▸ **Work to be completed**
Once you find the line containing "the right place." in the data below, copy it and each following line exactly, up to and including the line containing "go into summer ROTC training camps to summer", and nothing else.
- Opening Delimiter -
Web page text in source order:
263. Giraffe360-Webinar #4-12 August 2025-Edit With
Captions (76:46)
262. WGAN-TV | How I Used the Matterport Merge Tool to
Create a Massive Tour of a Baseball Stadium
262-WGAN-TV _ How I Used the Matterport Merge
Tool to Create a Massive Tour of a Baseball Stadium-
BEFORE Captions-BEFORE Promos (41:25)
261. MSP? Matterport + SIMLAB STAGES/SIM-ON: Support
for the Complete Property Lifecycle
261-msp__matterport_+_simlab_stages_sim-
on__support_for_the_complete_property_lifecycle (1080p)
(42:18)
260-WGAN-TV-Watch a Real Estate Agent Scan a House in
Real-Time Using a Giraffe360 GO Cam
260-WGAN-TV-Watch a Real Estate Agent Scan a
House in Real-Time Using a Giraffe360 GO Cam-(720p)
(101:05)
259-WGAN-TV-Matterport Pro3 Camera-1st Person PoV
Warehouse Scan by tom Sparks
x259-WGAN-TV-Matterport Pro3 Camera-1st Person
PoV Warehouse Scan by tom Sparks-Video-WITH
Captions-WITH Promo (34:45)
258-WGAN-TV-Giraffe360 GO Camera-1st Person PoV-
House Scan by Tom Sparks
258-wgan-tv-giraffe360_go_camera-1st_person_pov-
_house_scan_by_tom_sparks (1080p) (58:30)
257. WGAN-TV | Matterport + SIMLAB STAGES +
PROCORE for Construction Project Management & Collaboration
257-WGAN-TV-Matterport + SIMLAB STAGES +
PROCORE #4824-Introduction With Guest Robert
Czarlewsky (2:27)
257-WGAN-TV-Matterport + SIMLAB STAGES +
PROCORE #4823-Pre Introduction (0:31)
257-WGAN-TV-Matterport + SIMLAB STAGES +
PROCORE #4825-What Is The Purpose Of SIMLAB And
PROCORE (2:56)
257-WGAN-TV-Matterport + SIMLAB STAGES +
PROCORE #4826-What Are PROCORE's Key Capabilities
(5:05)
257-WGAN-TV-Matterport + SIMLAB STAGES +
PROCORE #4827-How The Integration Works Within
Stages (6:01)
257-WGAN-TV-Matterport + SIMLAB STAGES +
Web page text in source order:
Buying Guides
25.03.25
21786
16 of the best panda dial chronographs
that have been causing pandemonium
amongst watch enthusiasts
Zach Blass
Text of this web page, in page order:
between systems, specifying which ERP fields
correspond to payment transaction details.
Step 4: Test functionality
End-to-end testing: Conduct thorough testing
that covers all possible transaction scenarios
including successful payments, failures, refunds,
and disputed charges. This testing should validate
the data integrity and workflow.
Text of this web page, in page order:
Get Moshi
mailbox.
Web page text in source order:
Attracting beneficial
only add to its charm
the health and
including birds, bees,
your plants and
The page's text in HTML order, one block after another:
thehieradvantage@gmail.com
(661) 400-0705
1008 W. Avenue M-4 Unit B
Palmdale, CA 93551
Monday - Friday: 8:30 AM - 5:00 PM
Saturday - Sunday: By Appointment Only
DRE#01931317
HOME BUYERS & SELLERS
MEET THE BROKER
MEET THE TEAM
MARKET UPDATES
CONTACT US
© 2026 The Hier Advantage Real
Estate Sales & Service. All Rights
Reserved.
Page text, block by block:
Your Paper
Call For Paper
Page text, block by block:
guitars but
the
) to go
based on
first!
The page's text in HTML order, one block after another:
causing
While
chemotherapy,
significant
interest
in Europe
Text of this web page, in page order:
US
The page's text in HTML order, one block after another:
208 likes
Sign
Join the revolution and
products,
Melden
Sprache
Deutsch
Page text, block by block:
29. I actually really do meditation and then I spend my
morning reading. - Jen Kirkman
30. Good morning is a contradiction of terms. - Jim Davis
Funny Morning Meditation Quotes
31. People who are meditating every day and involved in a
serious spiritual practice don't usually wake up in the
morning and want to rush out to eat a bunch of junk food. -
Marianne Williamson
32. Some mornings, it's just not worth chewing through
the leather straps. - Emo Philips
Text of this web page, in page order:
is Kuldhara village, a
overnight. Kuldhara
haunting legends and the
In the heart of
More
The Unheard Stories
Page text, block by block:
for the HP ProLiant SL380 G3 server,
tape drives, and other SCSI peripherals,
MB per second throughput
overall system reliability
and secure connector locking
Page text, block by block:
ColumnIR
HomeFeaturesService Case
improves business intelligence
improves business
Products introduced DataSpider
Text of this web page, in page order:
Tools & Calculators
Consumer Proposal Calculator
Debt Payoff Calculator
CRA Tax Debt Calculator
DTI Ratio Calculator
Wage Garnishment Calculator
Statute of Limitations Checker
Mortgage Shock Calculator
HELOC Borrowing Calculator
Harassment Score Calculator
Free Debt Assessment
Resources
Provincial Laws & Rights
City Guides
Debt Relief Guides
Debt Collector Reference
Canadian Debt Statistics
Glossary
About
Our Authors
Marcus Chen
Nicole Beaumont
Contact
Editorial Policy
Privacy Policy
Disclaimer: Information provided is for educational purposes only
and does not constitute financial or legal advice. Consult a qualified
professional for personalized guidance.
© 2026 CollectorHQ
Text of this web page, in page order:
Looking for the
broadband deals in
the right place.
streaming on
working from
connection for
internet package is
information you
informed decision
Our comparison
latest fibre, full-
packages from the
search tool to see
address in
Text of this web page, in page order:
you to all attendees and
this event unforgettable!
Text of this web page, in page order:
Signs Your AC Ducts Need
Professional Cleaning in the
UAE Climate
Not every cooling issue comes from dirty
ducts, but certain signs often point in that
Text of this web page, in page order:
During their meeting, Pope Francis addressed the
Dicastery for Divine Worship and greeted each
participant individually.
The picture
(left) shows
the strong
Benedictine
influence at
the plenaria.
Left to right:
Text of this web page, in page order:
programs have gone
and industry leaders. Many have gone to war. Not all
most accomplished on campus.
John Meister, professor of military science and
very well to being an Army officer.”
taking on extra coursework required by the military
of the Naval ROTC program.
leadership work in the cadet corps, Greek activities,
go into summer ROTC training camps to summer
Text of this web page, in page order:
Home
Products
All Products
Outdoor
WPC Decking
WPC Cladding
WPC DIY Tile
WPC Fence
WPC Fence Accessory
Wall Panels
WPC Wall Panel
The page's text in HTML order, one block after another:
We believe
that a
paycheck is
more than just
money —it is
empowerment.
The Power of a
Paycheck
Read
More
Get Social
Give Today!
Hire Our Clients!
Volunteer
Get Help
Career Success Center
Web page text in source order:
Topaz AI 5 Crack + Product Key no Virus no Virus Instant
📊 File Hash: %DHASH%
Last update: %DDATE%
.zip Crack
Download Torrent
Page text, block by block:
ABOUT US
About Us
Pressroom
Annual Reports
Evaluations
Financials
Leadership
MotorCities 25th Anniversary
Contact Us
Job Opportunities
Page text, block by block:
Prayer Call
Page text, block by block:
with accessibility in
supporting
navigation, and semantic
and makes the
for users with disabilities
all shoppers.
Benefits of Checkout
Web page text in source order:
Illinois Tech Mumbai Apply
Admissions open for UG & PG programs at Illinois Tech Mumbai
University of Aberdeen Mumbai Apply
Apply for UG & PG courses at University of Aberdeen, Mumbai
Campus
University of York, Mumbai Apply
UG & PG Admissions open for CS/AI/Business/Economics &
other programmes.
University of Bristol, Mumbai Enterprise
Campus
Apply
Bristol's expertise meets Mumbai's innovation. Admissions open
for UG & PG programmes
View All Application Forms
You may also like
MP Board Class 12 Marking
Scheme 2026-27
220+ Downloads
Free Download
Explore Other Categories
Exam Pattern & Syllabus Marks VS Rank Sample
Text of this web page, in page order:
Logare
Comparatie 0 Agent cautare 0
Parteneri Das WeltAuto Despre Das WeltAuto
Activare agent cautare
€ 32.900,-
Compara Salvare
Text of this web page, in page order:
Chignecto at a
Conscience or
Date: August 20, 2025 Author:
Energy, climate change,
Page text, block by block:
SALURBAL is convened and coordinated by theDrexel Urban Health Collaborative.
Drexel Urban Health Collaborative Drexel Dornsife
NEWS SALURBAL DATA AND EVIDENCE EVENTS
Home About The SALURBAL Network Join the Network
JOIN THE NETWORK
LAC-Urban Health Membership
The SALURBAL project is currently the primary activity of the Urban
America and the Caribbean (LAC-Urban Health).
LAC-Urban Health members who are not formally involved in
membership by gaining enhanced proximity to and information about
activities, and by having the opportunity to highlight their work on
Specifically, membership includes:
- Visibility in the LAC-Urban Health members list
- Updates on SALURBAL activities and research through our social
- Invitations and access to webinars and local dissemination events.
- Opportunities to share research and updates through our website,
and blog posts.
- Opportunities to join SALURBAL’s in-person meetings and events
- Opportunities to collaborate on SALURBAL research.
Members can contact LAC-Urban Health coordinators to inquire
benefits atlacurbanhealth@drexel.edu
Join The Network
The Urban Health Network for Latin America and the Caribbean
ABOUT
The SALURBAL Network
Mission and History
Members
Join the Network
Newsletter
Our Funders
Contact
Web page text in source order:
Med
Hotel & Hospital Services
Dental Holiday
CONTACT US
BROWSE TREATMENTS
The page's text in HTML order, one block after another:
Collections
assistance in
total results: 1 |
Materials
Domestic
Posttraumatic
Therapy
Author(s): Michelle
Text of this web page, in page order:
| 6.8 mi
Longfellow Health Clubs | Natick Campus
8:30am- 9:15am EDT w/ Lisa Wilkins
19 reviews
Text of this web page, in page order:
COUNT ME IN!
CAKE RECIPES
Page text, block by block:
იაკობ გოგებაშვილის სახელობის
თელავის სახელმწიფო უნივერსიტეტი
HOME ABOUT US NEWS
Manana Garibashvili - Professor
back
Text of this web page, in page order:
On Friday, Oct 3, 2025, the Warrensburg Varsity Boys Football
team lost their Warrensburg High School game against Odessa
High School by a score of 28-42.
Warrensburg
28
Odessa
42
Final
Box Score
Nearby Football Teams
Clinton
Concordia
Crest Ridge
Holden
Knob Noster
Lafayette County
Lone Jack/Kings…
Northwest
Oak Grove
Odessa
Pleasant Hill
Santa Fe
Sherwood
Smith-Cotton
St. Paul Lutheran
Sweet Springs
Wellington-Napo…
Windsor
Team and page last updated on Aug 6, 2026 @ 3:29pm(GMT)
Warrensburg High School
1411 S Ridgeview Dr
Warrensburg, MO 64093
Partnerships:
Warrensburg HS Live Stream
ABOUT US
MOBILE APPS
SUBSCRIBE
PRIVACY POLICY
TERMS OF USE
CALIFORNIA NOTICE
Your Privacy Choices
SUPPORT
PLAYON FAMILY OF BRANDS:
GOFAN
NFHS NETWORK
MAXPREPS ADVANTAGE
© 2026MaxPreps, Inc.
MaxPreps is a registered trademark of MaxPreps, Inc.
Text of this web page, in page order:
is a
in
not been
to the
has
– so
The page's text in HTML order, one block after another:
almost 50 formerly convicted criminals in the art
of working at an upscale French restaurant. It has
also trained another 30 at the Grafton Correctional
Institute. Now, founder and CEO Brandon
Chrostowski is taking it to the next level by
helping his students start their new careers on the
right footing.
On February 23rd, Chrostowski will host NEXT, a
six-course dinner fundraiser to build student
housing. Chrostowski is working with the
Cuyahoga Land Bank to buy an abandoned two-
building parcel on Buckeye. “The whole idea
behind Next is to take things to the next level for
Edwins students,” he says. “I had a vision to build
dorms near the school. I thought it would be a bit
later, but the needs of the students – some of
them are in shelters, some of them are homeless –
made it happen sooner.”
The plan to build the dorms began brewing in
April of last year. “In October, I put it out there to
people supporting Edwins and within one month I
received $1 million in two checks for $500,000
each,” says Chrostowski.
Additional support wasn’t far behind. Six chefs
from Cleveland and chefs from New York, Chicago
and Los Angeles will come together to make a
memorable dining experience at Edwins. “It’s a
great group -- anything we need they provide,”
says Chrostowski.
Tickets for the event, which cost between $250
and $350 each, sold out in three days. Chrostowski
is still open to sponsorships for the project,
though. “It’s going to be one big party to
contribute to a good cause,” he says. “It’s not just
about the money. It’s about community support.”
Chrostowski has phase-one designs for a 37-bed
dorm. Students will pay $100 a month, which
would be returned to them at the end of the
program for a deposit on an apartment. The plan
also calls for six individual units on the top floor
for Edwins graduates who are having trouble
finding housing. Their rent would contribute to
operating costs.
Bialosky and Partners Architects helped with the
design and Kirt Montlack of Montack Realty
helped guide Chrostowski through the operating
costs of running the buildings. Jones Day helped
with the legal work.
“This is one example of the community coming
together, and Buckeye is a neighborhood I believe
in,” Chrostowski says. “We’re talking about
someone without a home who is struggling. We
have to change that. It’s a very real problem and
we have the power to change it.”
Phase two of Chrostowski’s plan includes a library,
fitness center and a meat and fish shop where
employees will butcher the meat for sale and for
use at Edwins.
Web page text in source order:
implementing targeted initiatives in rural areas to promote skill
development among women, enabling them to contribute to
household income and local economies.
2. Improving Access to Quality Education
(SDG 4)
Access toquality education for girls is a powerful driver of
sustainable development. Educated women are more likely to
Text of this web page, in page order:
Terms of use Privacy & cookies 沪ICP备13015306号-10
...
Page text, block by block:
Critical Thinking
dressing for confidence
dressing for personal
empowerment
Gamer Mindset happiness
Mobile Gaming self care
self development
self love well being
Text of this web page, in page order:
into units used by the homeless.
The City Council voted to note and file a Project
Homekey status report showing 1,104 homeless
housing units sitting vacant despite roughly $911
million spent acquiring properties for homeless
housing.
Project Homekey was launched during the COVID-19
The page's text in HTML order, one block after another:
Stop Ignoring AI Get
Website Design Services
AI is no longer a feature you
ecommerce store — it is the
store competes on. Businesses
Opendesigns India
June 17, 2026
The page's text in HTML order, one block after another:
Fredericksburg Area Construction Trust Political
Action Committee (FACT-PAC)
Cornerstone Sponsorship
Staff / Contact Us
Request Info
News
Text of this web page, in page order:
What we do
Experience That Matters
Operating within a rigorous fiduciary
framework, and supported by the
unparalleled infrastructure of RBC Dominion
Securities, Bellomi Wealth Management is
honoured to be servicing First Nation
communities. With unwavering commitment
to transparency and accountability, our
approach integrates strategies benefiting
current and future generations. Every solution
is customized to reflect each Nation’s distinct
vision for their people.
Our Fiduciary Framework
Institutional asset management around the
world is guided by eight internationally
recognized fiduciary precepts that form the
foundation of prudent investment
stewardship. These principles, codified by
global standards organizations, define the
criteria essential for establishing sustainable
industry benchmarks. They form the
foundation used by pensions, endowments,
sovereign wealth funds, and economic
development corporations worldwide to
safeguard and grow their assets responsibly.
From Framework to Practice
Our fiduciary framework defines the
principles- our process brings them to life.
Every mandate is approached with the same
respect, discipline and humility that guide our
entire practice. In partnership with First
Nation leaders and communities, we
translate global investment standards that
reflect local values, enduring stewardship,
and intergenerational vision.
- Closing Delimiter -
▸ **Finished task**
the right place.
streaming on
working from
connection for
internet package is
information you
informed decision
Our comparison
latest fibre, full-
packages from the
search tool to see
address in
Text of this web page, in page order:
you to all attendees and
this event unforgettable!
Text of this web page, in page order:
Signs Your AC Ducts Need
Professional Cleaning in the
UAE Climate
Not every cooling issue comes from dirty
ducts, but certain signs often point in that
Text of this web page, in page order:
During their meeting, Pope Francis addressed the
Dicastery for Divine Worship and greeted each
participant individually.
The picture
(left) shows
the strong
Benedictine
influence at
the plenaria.
Left to right:
Text of this web page, in page order:
programs have gone
and industry leaders. Many have gone to war. Not all
most accomplished on campus.
John Meister, professor of military science and
very well to being an Army officer.”
taking on extra coursework required by the military
of the Naval ROTC program.
leadership work in the cadet corps, Greek activities,
go into summer ROTC training camps to summer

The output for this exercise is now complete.